Armstrong Gregory T, Sklar Charles A, Hudson Melissa M, Robison Leslie L
Department of Epidemiology and Cancer Control, St Jude Children's Research Hospital, Memphis, TN 38105, USA.
J Clin Oncol. 2007 Oct 1;25(28):4477-89. doi: 10.1200/JCO.2007.11.2003.
Increasing numbers of children diagnosed with cancer will survive their primary malignancy. Within this growing population of long-term survivors, considerable effort has been put forth to identify treatment-related risks for adverse health-related outcomes, such as exposure to alkylating agents, anthracyclines, radiotherapy, and surgery. Patient sex has been identified as a risk factor for numerous long-term adverse outcomes, with female sex more commonly associated with higher risks. In this article, we review the literature, which generally supports associations between female sex and cognitive dysfunction after cranial irradiation, cardiovascular outcomes, obesity, radiation-associated differences in pubertal timing, development of primary hypothyroidism, breast cancer as a second malignant neoplasm and suggests an increased prevalence for the development of osteonecrosis among females. Results of this review support future investigations to further define sex as a risk factor for other common treatment-specific exposures and outcomes. Additionally, research should focus on understanding the underlying biologic and physiological basis of these sex-specific risks. Historically, evidence from both basic science and clinical research has been used to develop risk-stratified therapy, allowing reduction of toxic therapies to low-risk patients without compromising overall survival. With greater knowledge of sex-specific risks, the potential application of sex-specific therapy designed to avoid poor long-term adverse outcomes may become a viable strategy.

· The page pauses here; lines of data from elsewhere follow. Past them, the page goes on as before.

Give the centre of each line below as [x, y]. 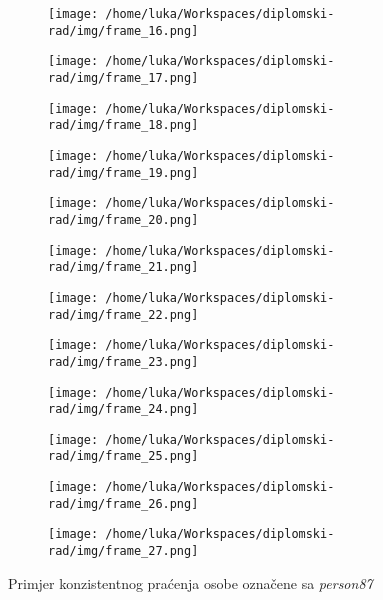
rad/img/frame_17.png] [123, 77]
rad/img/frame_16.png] [123, 30]
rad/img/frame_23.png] [123, 361]
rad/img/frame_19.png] [123, 172]
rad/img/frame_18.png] [123, 125]
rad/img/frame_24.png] [123, 409]
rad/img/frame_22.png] [123, 314]
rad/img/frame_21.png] [123, 267]
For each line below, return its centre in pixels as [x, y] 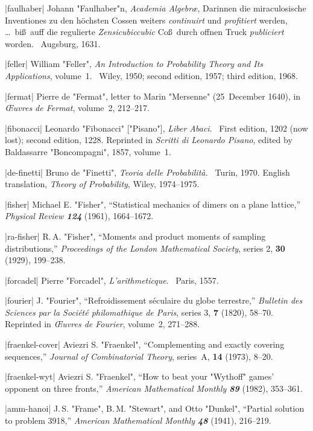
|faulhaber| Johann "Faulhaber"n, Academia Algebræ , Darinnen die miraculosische [156, 8]
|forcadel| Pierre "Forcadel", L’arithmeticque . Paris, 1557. [112, 280]
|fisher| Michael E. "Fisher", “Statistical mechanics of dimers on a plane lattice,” [153, 204]
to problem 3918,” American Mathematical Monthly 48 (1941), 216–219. [138, 420]
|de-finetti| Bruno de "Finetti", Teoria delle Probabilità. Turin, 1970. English [147, 172]
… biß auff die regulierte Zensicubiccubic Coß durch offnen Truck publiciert [144, 32]
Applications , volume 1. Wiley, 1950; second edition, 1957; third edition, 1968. [151, 75]
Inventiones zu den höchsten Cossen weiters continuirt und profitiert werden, [146, 20]
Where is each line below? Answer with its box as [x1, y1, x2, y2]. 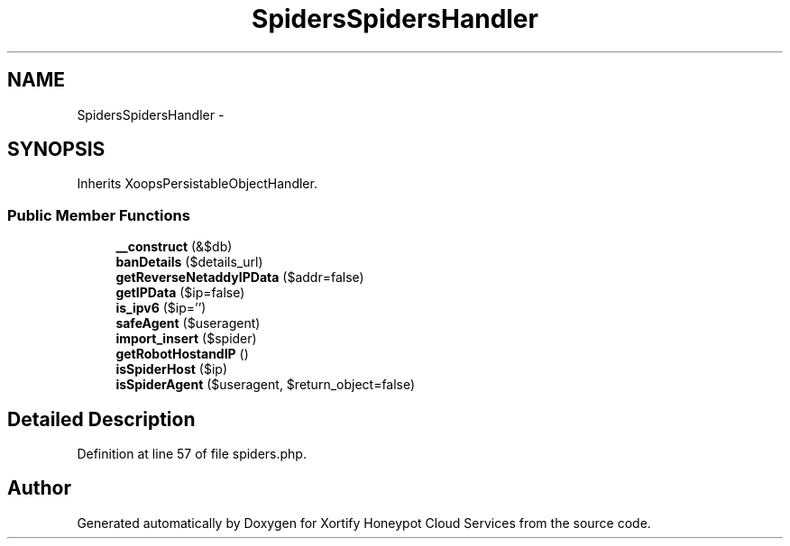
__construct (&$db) [115, 239, 233, 255]
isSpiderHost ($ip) [115, 361, 228, 378]
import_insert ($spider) [115, 331, 257, 347]
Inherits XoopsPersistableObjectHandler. [77, 176, 317, 192]
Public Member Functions [7, 205, 190, 224]
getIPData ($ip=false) [115, 285, 245, 301]
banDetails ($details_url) [115, 254, 263, 270]
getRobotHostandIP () [115, 346, 249, 362]
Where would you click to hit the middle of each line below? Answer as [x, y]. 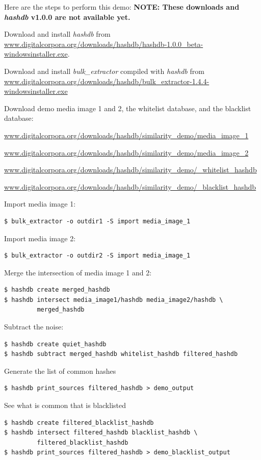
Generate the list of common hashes [60, 370]
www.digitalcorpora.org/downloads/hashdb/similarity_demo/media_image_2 [126, 152]
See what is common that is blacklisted [65, 405]
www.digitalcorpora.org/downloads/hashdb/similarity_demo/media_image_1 [126, 135]
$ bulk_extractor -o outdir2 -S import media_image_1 [97, 256]
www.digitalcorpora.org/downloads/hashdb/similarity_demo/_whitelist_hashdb [130, 170]
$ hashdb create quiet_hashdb [55, 344]
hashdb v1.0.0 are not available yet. [67, 17]
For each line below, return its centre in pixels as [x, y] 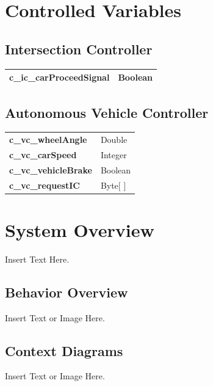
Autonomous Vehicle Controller [107, 112]
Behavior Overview [67, 292]
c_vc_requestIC [45, 185]
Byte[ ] [113, 185]
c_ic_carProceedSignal [60, 77]
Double [114, 140]
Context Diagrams [64, 350]
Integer [114, 154]

越来越多被诊断患有癌症的儿童将从原发性恶性肿瘤中存活下来。在这个不断增长的长期幸存者群体中,人们已经付出了相当大的努力来确定与治疗相关的不良健康结局风险因素,例如接触烷化剂、蒽环类药物、放疗和手术。患者性别已被确定为众多长期不良结局的一个风险因素,女性更常与更高风险相关联。在本文中,我们回顾了文献,这些文献总体上支持女性与颅脑照射后认知功能障碍、心血管结局、肥胖、青春期发育时间的辐射相关差异、原发性甲状腺功能减退症的发生、作为第二原发性恶性肿瘤的乳腺癌之间的关联,并表明女性发生骨坏死的患病率增加。本综述结果支持未来的研究,以进一步将性别定义为其他常见治疗特定暴露和结局的风险因素。此外,研究应侧重于了解这些性别特异性风险的潜在生物学和生理学基础。从历史上看,基础科学和临床研究的证据都被用于制定风险分层治疗方案,从而在不影响总体生存率的情况下减少对低风险患者的毒性治疗。随着对性别特异性风险的更多了解,旨在避免不良长期结局的性别特异性治疗的潜在应用可能成为一种可行的策略。